- Opening Delimiter -

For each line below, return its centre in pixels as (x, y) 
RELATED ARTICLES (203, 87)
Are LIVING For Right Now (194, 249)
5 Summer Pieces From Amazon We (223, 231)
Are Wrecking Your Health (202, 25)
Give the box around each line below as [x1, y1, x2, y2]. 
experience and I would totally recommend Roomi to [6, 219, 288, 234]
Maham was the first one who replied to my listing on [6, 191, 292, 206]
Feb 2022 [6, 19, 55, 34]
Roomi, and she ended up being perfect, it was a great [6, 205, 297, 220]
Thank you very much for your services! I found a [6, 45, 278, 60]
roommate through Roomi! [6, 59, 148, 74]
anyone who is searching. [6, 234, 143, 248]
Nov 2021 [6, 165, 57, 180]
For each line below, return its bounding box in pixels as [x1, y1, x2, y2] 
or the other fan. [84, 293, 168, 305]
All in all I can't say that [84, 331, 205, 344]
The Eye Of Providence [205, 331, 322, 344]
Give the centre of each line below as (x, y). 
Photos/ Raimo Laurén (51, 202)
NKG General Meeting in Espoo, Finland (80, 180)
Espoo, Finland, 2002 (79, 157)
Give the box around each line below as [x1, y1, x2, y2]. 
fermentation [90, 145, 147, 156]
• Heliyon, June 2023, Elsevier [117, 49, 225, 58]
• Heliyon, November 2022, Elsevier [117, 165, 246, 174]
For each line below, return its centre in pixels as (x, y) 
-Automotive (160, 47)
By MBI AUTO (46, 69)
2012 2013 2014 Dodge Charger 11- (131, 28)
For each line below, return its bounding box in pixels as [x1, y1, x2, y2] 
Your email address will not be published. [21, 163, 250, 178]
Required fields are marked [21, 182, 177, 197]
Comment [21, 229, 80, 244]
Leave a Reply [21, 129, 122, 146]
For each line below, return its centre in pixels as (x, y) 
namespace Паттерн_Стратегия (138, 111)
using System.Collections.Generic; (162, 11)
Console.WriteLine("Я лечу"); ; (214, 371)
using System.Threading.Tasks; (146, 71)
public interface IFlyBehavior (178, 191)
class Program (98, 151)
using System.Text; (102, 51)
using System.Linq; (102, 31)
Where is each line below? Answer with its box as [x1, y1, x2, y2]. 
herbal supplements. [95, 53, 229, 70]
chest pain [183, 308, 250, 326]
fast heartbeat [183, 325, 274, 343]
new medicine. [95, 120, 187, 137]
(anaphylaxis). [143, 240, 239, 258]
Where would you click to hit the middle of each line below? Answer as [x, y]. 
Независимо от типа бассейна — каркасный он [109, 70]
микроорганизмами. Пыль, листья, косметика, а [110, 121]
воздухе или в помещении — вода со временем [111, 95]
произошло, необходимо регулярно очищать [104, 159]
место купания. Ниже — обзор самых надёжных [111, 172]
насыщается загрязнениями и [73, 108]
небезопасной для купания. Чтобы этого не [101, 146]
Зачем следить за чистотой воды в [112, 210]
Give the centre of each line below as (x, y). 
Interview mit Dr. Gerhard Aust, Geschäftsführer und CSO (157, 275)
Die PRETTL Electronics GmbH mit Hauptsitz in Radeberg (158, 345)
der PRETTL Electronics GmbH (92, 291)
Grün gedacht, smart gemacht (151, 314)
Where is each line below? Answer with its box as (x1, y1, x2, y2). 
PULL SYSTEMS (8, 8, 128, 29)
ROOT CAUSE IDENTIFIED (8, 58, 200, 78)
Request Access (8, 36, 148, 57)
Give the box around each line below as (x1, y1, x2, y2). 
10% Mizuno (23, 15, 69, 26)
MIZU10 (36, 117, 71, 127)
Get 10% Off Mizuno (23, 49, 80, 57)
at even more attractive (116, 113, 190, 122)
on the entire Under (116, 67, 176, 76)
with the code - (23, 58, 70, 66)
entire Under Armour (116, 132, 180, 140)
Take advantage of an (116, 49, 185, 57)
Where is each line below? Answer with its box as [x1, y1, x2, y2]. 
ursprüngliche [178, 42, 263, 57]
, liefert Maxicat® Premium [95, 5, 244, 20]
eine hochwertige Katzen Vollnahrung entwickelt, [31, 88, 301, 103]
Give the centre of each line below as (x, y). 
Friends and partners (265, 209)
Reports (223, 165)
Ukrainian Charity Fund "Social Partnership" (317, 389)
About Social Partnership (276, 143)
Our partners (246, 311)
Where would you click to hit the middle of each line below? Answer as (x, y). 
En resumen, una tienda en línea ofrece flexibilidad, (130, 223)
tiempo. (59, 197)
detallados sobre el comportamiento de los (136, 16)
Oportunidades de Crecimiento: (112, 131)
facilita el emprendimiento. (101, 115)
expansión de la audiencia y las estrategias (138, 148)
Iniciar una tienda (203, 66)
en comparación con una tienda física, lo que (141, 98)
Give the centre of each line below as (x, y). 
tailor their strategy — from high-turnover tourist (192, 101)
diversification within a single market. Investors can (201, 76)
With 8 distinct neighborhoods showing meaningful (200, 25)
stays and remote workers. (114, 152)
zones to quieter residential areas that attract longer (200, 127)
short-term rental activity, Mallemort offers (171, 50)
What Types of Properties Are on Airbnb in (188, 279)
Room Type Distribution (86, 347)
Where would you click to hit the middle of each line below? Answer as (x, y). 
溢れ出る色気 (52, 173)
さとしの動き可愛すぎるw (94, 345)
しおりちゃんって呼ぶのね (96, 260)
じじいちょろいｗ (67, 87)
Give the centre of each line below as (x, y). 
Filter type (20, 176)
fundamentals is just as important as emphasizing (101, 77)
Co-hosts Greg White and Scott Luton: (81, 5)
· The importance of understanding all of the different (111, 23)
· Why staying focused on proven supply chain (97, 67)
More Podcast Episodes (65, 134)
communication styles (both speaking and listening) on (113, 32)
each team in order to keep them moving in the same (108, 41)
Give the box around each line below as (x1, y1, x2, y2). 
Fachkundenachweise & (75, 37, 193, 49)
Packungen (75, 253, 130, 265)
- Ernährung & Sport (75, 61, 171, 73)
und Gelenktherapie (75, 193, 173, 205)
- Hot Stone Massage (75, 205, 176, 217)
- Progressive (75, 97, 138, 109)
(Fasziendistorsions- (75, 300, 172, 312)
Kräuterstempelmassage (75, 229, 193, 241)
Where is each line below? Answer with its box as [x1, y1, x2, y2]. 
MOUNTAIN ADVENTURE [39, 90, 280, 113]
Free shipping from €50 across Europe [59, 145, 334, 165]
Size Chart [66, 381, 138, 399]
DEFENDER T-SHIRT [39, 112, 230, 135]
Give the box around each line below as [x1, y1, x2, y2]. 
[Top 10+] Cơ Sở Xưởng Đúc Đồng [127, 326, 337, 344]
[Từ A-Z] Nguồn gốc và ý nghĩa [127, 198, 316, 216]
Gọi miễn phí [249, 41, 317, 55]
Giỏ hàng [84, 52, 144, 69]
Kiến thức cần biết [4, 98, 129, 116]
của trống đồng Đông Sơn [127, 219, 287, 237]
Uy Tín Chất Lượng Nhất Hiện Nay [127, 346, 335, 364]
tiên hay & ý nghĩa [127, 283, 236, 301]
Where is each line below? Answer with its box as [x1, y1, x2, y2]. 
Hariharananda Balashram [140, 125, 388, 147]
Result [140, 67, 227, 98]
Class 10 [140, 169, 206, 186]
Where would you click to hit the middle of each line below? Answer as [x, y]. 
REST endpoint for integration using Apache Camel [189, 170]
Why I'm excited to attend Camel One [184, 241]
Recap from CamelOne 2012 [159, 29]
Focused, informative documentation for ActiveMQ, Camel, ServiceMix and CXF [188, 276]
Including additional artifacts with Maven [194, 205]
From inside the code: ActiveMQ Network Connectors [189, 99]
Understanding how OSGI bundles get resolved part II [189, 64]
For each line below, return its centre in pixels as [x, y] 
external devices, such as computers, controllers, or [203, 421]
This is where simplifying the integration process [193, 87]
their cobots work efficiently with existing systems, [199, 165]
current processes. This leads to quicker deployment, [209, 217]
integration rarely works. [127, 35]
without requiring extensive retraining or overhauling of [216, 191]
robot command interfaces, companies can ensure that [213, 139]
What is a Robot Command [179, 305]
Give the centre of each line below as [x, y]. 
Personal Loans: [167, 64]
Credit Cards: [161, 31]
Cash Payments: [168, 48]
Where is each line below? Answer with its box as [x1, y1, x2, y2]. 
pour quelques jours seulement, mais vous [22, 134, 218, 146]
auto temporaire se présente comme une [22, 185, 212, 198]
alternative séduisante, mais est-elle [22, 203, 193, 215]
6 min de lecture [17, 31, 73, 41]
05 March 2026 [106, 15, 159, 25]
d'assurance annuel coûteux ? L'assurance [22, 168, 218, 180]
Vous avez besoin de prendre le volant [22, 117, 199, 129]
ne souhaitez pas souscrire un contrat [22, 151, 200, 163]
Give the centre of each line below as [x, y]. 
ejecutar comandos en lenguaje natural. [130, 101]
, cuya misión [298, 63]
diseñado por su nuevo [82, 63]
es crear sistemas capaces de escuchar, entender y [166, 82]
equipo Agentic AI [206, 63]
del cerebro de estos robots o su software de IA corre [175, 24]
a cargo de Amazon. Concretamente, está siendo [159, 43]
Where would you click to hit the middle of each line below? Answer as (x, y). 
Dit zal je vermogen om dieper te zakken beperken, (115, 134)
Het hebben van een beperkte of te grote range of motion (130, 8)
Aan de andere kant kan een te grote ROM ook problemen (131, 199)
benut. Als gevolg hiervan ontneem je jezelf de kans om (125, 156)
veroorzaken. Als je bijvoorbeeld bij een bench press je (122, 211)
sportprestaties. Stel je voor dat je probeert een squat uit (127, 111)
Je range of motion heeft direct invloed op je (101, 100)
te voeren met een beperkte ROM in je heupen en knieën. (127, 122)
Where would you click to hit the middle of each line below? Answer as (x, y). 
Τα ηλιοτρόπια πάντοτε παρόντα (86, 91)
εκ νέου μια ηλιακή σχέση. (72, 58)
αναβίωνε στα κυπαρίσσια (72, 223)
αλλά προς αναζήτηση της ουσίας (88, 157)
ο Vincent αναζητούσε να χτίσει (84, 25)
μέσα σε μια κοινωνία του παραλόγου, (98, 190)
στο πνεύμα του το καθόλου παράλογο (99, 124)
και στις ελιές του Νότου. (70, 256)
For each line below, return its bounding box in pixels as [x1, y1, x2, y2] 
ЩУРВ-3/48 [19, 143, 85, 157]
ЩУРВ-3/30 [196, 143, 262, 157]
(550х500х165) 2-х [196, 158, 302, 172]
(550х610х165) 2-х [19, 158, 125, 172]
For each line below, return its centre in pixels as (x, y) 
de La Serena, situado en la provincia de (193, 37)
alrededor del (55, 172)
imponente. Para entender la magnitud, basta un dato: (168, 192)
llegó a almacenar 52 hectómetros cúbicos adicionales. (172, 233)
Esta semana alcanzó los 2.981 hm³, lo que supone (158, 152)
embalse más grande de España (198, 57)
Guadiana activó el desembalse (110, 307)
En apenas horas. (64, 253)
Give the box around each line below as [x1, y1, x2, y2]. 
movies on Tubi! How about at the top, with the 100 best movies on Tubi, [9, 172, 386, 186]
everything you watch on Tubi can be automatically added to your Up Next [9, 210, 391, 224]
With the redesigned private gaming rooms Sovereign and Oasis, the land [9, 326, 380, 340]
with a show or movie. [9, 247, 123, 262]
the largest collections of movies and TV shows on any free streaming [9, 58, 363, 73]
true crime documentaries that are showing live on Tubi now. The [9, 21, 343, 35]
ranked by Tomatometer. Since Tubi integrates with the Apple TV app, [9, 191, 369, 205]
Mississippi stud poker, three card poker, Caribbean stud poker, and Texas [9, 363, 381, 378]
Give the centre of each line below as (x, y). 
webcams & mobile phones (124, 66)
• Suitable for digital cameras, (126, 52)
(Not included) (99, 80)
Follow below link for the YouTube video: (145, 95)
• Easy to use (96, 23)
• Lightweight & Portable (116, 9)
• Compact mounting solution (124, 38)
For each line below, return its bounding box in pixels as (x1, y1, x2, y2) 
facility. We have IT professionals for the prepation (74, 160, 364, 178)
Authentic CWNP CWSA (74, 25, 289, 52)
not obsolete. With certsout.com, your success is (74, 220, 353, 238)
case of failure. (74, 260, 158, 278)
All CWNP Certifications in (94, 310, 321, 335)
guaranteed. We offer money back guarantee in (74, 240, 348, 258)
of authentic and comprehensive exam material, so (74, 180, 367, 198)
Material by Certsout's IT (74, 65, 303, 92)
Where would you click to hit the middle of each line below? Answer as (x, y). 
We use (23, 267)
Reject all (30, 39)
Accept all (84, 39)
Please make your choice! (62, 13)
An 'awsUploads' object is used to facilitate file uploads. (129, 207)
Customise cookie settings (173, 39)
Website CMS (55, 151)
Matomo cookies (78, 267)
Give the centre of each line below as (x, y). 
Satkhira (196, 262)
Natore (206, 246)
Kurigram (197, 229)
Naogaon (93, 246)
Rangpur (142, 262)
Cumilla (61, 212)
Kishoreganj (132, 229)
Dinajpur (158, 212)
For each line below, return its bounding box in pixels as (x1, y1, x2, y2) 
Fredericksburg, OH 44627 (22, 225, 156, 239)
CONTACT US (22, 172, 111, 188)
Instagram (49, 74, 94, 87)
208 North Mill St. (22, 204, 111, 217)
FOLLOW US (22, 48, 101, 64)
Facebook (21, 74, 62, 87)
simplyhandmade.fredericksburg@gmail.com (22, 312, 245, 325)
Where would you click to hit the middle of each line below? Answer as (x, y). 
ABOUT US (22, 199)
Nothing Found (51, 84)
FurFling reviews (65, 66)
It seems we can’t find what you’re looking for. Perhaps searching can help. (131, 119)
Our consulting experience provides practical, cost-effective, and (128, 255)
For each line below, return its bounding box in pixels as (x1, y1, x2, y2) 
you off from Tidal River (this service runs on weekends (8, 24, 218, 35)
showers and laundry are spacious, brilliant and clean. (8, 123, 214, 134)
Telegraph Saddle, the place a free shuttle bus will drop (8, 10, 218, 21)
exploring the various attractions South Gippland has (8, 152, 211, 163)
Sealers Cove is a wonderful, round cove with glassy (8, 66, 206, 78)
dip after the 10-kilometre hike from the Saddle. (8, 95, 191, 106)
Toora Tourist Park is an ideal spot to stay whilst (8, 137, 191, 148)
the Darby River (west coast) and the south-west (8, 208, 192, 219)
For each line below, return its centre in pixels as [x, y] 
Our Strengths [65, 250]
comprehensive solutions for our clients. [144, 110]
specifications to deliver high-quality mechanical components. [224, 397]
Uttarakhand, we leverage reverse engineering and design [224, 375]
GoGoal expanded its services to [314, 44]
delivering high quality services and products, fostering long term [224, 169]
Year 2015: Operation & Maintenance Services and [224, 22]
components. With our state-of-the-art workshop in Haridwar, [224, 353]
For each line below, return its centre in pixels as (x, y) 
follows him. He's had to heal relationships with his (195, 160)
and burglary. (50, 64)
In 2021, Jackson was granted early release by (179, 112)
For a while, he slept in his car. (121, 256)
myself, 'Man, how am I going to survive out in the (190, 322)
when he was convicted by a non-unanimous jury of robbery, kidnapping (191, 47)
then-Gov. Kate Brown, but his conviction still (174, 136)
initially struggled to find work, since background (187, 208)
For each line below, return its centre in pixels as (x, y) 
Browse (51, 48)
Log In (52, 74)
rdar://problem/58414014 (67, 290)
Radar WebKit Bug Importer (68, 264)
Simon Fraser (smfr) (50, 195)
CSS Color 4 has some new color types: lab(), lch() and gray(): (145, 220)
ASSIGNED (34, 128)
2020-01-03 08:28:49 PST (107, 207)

- Closing Delimiter -

**Work instruction:** Each line of the listing above that contains the word "Finland" counts once; please give the total and nothing more.

**Result of the task:** 2